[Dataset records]

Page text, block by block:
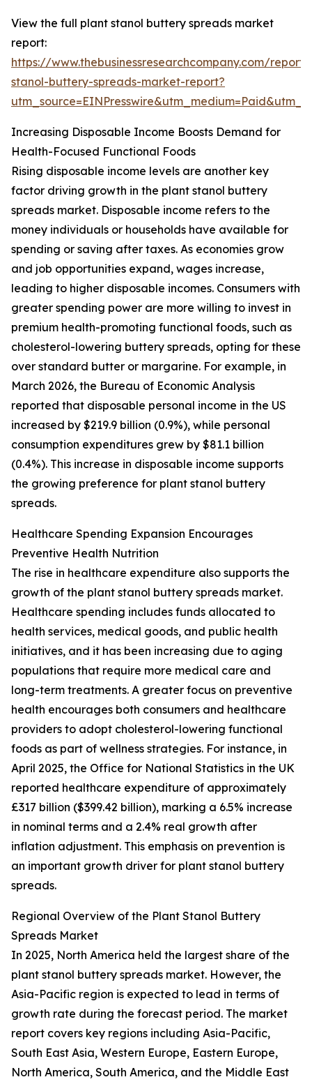
View the full plant stanol buttery spreads market
report:
https://www.thebusinessresearchcompany.com/
stanol-buttery-spreads-market-report?
Increasing Disposable Income Boosts Demand for
Health-Focused Functional Foods
Rising disposable income levels are another key
factor driving growth in the plant stanol buttery
spreads market. Disposable income refers to the
money individuals or households have available for
spending or saving after taxes. As economies grow
and job opportunities expand, wages increase,
leading to higher disposable incomes. Consumers with
greater spending power are more willing to invest in
premium health-promoting functional foods, such as
cholesterol-lowering buttery spreads, opting for these
over standard butter or margarine. For example, in
March 2026, the Bureau of Economic Analysis
reported that disposable personal income in the US
increased by $219.9 billion (0.9%), while personal
consumption expenditures grew by $81.1 billion
(0.4%). This increase in disposable income supports
the growing preference for plant stanol buttery
spreads.
Healthcare Spending Expansion Encourages
Preventive Health Nutrition
The rise in healthcare expenditure also supports the
growth of the plant stanol buttery spreads market.
Healthcare spending includes funds allocated to
health services, medical goods, and public health
initiatives, and it has been increasing due to aging
populations that require more medical care and
long-term treatments. A greater focus on preventive
health encourages both consumers and healthcare
providers to adopt cholesterol-lowering functional
foods as part of wellness strategies. For instance, in
April 2025, the Office for National Statistics in the UK
reported healthcare expenditure of approximately
£317 billion ($399.42 billion), marking a 6.5% increase
in nominal terms and a 2.4% real growth after
inflation adjustment. This emphasis on prevention is
an important growth driver for plant stanol buttery
spreads.
Regional Overview of the Plant Stanol Buttery
Spreads Market
In 2025, North America held the largest share of the
plant stanol buttery spreads market. However, the
Asia-Pacific region is expected to lead in terms of
growth rate during the forecast period. The market
report covers key regions including Asia-Pacific,
South East Asia, Western Europe, Eastern Europe,
North America, South America, and the Middle East

What is needed. Say how many lines above include "This". The number alone is the answer.

Exercise result. 2